A particle with a charge of -1.4 μC and a mass of 2.9 x 10-6 kg is released from rest at point A and accelerates toward point B, arriving there with a speed of 22 m/s. The only force acting on the particle is the electric force. What is the potential difference VB - VA between A and B? If VB is greater than VA, then give the answer as a positive number. If VB is less than VA, then give the answer as a negative number.
When the particle moved, it lost PE and converted it to KE (conservation of energy) Once it reaches point B we can calculate the KE using .5*mv^2
KE= .5*2.9*10^-6*22^2 = 7.018*10^-4
as we know that the amount of work done is equal to the gain in KE, we know that work is the potential difference times the potential difference hence
qV=KE
therefore substitute KE
-1.4*10^-6V=7.018*10^-4
we find Voltage = 501.285volts (j/c)
To find the potential difference VB - VA between points A and B, we can use the equation for the change in electric potential energy (ΔPE):
ΔPE = q * ΔV
where q is the charge of the particle and ΔV is the change in potential.
Here, the charge is -1.4 μC (microcoulombs) and the change in potential is the potential difference between A and B (VB - VA).
First, we need to find the change in electric potential energy ΔPE. We can find this using the equation:
ΔPE = PEfinal - PEinitial
where PEfinal is the electric potential energy at B and PEinitial is the electric potential energy at A.
The electric potential energy (PE) can be found using the equation:
PE = q * V
where q is the charge and V is the electric potential.
At point A, the particle is at rest, so its kinetic energy is zero.

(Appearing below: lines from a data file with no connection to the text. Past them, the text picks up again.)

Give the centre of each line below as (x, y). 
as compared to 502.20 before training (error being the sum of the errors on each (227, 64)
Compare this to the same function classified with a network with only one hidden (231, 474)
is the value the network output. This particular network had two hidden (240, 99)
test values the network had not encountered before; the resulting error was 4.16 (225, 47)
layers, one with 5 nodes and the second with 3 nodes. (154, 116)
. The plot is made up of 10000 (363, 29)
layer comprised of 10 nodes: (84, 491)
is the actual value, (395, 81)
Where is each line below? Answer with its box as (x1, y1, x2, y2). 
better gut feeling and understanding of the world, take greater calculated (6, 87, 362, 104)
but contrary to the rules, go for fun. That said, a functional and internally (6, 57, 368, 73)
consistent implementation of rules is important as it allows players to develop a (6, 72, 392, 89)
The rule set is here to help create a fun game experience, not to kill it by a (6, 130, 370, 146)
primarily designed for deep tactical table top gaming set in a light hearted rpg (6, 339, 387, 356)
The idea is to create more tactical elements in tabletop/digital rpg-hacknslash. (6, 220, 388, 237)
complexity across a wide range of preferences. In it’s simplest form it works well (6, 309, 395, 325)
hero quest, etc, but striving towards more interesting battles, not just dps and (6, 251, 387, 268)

Therefore, all of its initial energy is potential energy. So, the initial electric potential energy is given by:
PEinitial = q * VA
At point B, the particle has a speed of 22 m/s, so it has kinetic energy. The final electric potential energy is given by:
PEfinal = q * VB
Now we can find the potential difference VB - VA by subtracting PEinitial from PEfinal:
ΔPE = q * VB - q * VA
Now, substituting the known values:
ΔPE = (-1.4 x 10^-6 C) * VB - (-1.4 x 10^-6 C) * VA
Simplifying:
ΔPE = -1.4 x 10^-6 C * (VB - VA)
Since the potential difference VB - VA represents the change in electric potential energy, we can also write it as ΔPE:
VB - VA = ΔPE / (-1.4 x 10^-6 C)
Now we need to find the value of ΔPE. The change in electrical potential energy can be calculated using the work-energy principle:
ΔPE = KEfinal - KEinitial
Since the particle starts from rest at point A and arrives at point B with a speed of 22 m/s, we can substitute these values into the equation:
ΔPE = (1/2) * m * (vB^2 - vA^2)
where m is the mass of the particle and vA and vB are the velocities at A and B, respectively.

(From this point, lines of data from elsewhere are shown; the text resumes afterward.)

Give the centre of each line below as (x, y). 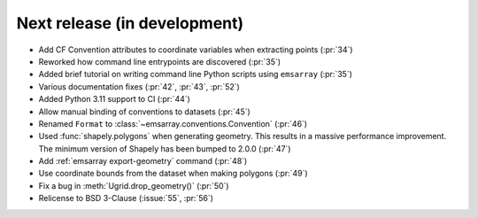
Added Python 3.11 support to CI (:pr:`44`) (114, 99)
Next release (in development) (130, 23)
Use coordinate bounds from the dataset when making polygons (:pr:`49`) (173, 174)
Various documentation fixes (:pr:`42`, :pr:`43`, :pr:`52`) (139, 86)
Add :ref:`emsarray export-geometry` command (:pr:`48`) (143, 161)
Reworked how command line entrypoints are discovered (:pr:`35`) (160, 61)
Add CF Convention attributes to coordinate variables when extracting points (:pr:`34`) (196, 50)
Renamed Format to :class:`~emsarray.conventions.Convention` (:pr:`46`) (173, 123)
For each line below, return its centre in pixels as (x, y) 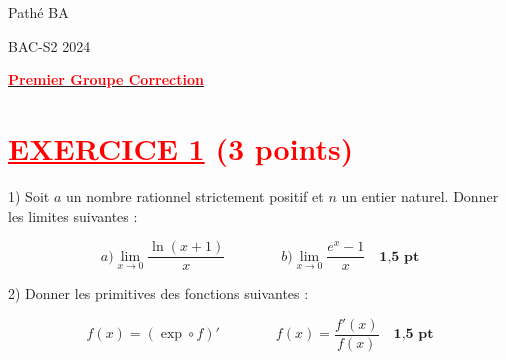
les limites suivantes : (73, 215)
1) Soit (29, 195)
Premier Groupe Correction (106, 79)
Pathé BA (38, 12)
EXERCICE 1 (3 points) (181, 147)
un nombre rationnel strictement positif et (194, 195)
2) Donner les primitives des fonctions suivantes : (158, 293)
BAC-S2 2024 (49, 45)
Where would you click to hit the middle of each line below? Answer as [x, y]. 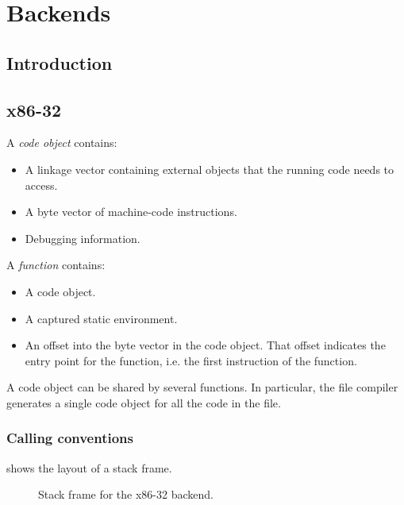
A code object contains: [62, 143]
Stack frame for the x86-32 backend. [126, 494]
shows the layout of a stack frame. [89, 467]
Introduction [60, 62]
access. [41, 185]
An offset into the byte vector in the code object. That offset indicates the [205, 345]
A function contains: [56, 265]
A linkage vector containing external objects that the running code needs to [210, 169]
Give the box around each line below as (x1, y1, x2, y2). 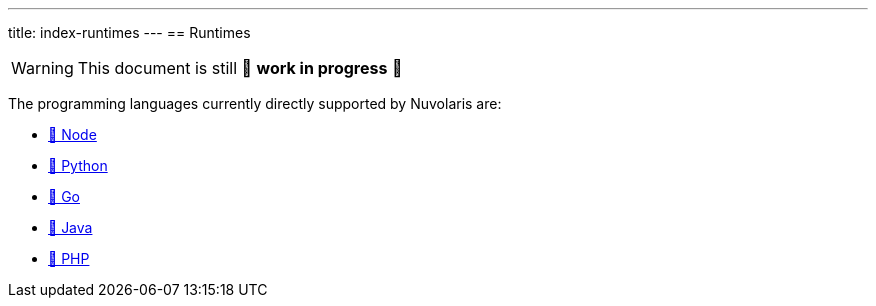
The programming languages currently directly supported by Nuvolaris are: (8, 95, 502, 112)
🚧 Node (48, 126, 97, 143)
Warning (11, 58, 74, 78)
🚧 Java (48, 219, 93, 236)
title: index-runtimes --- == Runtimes (8, 24, 251, 41)
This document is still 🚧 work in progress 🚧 (77, 58, 403, 78)
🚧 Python (48, 157, 108, 174)
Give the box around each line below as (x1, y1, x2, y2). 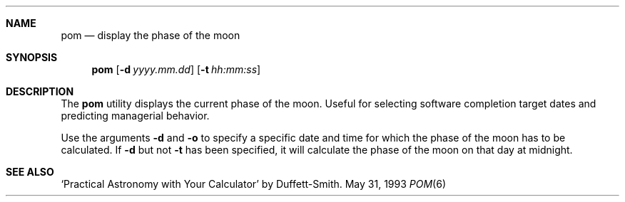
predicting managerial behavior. (61, 110, 210, 122)
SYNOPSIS (6, 51, 58, 63)
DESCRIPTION (6, 85, 74, 97)
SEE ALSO (6, 166, 54, 178)
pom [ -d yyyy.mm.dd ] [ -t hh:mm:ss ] (91, 63, 261, 75)
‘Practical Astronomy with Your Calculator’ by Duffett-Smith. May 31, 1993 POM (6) (61, 178, 446, 190)
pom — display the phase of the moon (61, 29, 240, 41)
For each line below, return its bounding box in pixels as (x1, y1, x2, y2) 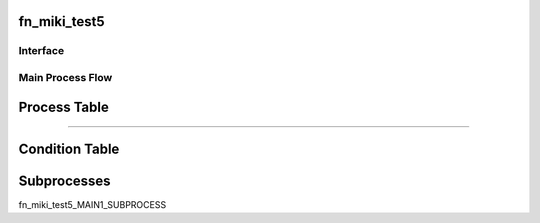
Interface (18, 44, 65, 58)
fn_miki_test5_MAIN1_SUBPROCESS (18, 198, 167, 210)
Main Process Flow (18, 70, 113, 84)
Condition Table (18, 140, 120, 157)
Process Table (18, 98, 109, 115)
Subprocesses (18, 172, 111, 189)
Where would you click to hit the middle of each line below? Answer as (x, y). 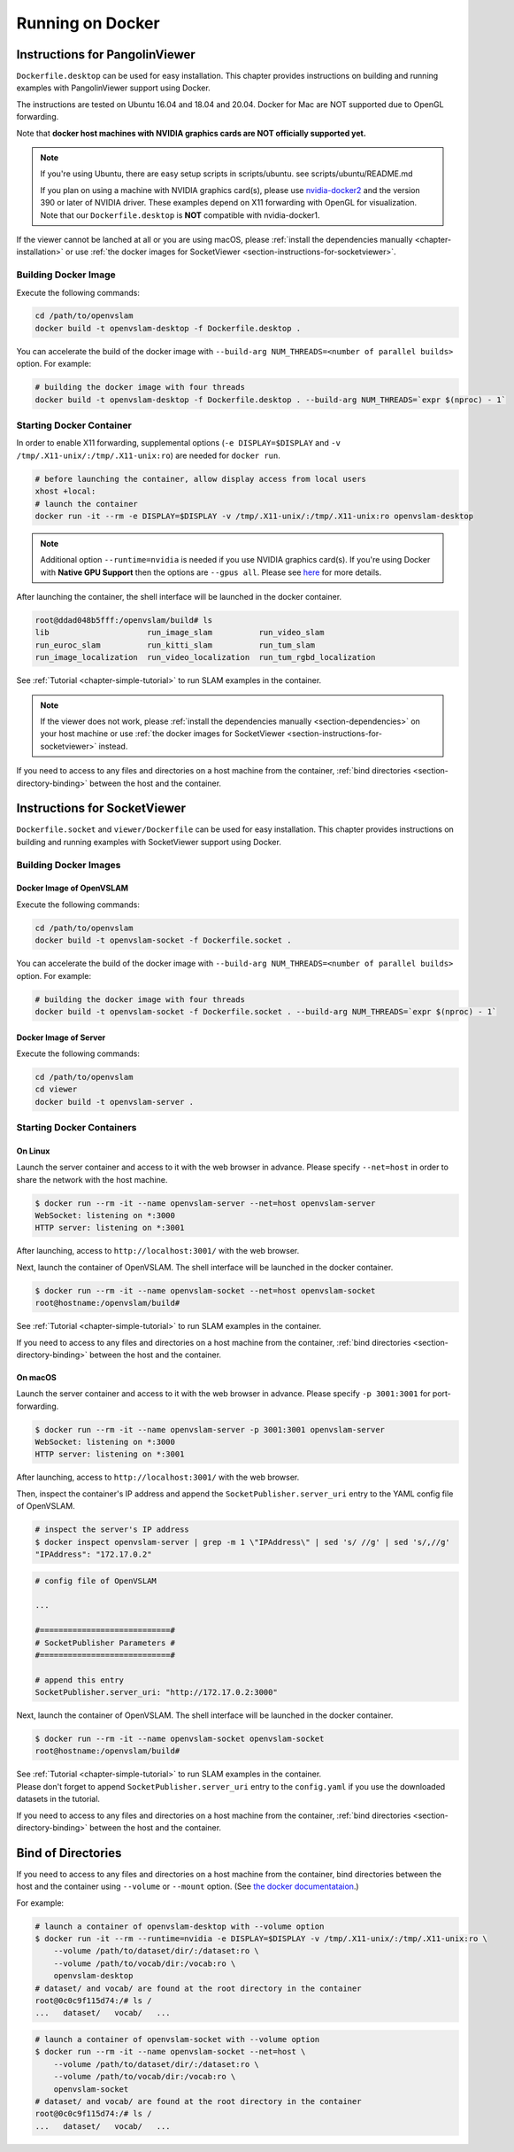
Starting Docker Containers (77, 1128)
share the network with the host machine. (92, 1179)
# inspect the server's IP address (112, 1530)
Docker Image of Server (61, 1037)
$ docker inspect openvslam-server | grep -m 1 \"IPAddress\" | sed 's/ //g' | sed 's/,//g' (242, 1542)
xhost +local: (65, 491)
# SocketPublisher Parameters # (105, 1643)
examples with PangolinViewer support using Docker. (114, 88)
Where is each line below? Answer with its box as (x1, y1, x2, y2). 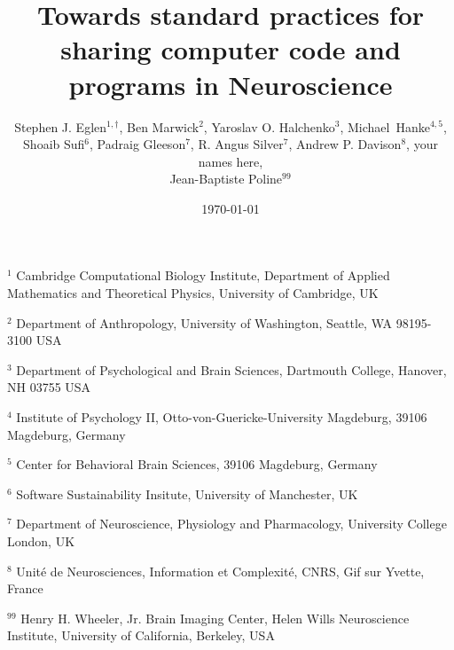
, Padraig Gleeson (90, 135, 186, 153)
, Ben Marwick (119, 117, 200, 136)
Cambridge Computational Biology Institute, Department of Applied (16, 266, 390, 285)
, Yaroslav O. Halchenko (203, 117, 335, 136)
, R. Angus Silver (190, 135, 284, 153)
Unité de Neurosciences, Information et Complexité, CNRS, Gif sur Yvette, (16, 561, 425, 580)
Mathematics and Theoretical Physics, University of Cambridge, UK (7, 284, 379, 302)
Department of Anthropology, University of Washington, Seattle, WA (16, 313, 392, 332)

Substituting the known values:
ΔPE = (1/2) * (2.9 x 10^-6 kg) * (22^2 - 0^2)
Calculating:
ΔPE = (1/2) * (2.9 x 10^-6 kg) * (484 - 0)
ΔPE = (1/2) * (2.9 x 10^-6 kg) * 484
ΔPE = 0.0007028 J
Now we can substitute this value into the previous equation to find the potential difference VB - VA:
VB - VA = (0.0007028 J) / (-1.4 x 10^-6 C)
Calculating:
VB - VA = -502 J/C
Therefore, the potential difference VB - VA between points A and B is -502 J/C.

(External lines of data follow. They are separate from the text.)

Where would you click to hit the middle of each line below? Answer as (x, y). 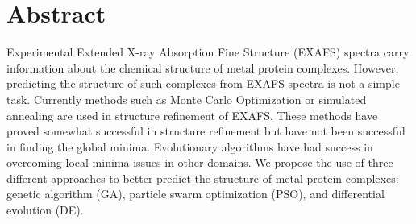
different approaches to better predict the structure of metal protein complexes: (203, 178)
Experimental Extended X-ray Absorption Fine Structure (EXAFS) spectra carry (208, 52)
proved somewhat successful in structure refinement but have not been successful (206, 131)
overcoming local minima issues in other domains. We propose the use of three (200, 162)
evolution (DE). (45, 210)
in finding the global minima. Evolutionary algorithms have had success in (190, 146)
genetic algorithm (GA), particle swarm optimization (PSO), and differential (196, 194)
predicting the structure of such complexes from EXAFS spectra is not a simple (203, 83)
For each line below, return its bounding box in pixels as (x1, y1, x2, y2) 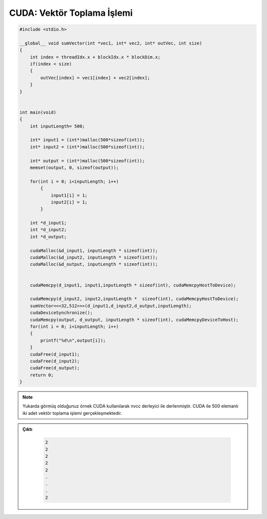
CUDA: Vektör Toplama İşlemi (9, 7, 133, 18)
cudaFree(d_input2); (30, 358, 80, 364)
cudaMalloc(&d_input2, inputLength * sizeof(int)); (30, 255, 158, 260)
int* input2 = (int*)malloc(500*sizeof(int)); (30, 144, 145, 150)
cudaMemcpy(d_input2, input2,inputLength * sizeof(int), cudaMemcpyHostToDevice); (30, 296, 239, 302)
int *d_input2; (30, 227, 67, 233)
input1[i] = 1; (50, 193, 88, 198)
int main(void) (19, 109, 56, 115)
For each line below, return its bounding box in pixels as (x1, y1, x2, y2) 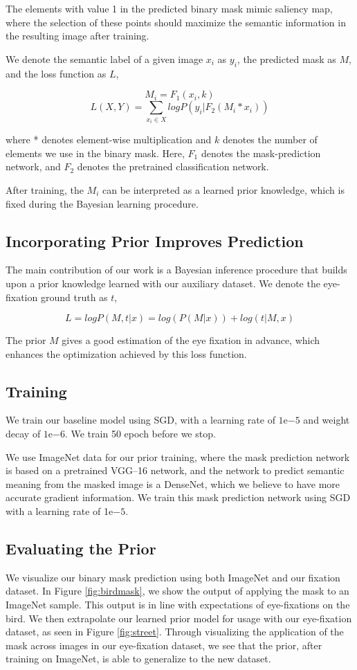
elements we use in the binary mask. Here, (6, 145, 185, 160)
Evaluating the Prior (6, 538, 156, 559)
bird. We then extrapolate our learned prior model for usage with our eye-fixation (6, 610, 352, 625)
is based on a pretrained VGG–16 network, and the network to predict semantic (6, 463, 345, 478)
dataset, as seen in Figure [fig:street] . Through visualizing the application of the (6, 624, 344, 639)
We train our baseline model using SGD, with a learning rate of (6, 413, 275, 427)
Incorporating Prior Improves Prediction (6, 230, 304, 251)
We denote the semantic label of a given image (6, 51, 203, 66)

To find the potential difference (VB - VA) between point A and point B, we need to use the formula:
VB - VA = (q * VB - q * VA) / q
Where q is the charge of the particle and is given as -1.4 μC.
But first, we need to find the work done by the electric force in moving the particle from point A to point B. We can use the work-energy theorem, which states that the work done on an object is equal to the change in its kinetic energy.
The work done by the electric force (W) can be calculated as:
W = ΔKE
Where ΔKE is the change in kinetic energy of the particle. The change in kinetic energy is equal to the final kinetic energy (KEf) minus the initial kinetic energy (KEi).
ΔKE = KEf - KEi
The initial kinetic energy is zero since the particle is released from rest.
KEi = 0
The final kinetic energy can be calculated using the formula:
KEf = (1/2) * m * v^2
Where m is the mass of the particle (2.9 x 10^-6 kg) and v is the final speed of the particle (22 m/s).
KEf = (1/2) * (2.9 x 10^-6 kg) * (22 m/s)^2
After calculating KEf, we can substitute the values back into the previous equation to find ΔKE.
ΔKE = KEf - KEi
Now we have the work done by the electric force (W). We can use the work-energy theorem to find the potential difference (VB - VA).
W = ΔKE
The potential difference (VB - VA) can be calculated by rearranging the formula as:
VB - VA = W / q
Substituting the values of W and q into the equation, we can calculate VB - VA.
VB - VA = (W) / q
Finally, calculate VB - VA to find the potential difference between point A and point B.